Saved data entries
= = =
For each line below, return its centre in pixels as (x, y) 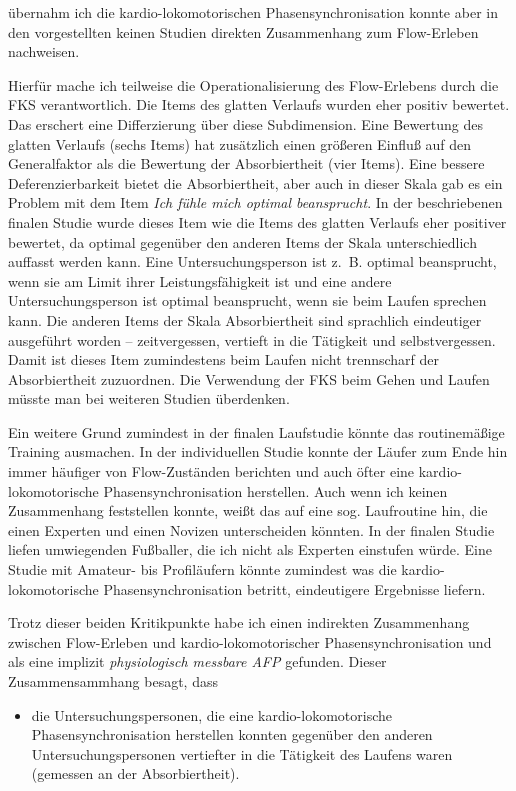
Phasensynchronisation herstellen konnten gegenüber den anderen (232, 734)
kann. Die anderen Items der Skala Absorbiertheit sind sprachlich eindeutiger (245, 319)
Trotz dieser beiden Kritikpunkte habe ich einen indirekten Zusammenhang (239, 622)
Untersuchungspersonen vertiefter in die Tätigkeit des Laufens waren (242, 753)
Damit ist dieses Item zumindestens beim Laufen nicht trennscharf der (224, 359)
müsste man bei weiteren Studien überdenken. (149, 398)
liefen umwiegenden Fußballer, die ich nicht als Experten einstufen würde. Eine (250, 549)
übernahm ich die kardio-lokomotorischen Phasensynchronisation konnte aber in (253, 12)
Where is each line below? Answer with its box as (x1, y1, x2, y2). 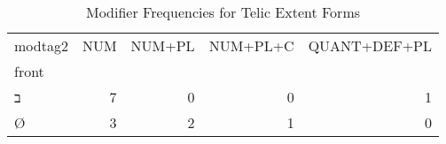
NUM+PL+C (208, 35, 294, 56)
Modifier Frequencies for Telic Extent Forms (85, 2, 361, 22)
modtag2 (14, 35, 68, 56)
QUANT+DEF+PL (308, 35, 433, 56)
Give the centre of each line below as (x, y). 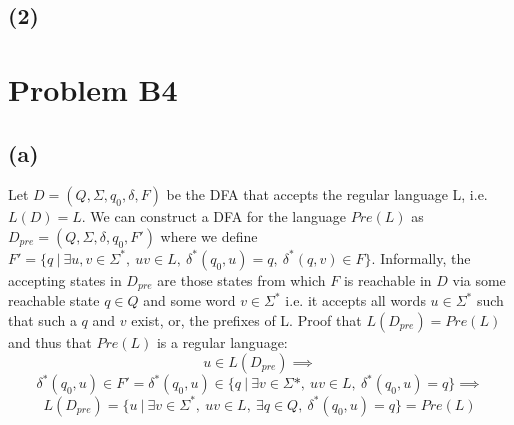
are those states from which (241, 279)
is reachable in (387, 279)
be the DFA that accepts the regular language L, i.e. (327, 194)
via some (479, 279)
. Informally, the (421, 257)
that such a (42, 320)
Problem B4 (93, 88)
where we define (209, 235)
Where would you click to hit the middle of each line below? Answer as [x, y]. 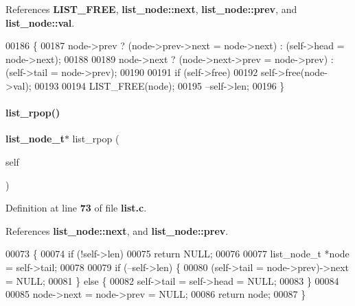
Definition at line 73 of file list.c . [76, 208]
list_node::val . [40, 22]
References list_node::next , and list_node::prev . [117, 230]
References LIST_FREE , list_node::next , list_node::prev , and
= = =
Activity:
Excluding pictures, print all lines above exactly.

Solution to the problem:
For each line below, return its centre in pixels as (x, y) 
Phasensynchronisation herstellen konnten gegenüber den anderen (232, 734)
kann. Die anderen Items der Skala Absorbiertheit sind sprachlich eindeutiger (245, 319)
Trotz dieser beiden Kritikpunkte habe ich einen indirekten Zusammenhang (239, 622)
Untersuchungspersonen vertiefter in die Tätigkeit des Laufens waren (242, 753)
Damit ist dieses Item zumindestens beim Laufen nicht trennscharf der (224, 359)
müsste man bei weiteren Studien überdenken. (149, 398)
liefen umwiegenden Fußballer, die ich nicht als Experten einstufen würde. Eine (250, 549)
übernahm ich die kardio-lokomotorischen Phasensynchronisation konnte aber in (253, 12)
Where is each line below? Answer with its box as (x1, y1, x2, y2). 
NUM+PL+C (208, 35, 294, 56)
Modifier Frequencies for Telic Extent Forms (85, 2, 361, 22)
modtag2 (14, 35, 68, 56)
QUANT+DEF+PL (308, 35, 433, 56)
Give the centre of each line below as (x, y). 
are those states from which (241, 279)
is reachable in (387, 279)
be the DFA that accepts the regular language L, i.e. (327, 194)
via some (479, 279)
. Informally, the (421, 257)
that such a (42, 320)
Problem B4 (93, 88)
where we define (209, 235)
Where would you click to hit the middle of each line below? Answer as [x, y]. 
Definition at line 73 of file list.c . [76, 208]
list_node::val . [40, 22]
References list_node::next , and list_node::prev . [117, 230]
References LIST_FREE , list_node::next , list_node::prev , and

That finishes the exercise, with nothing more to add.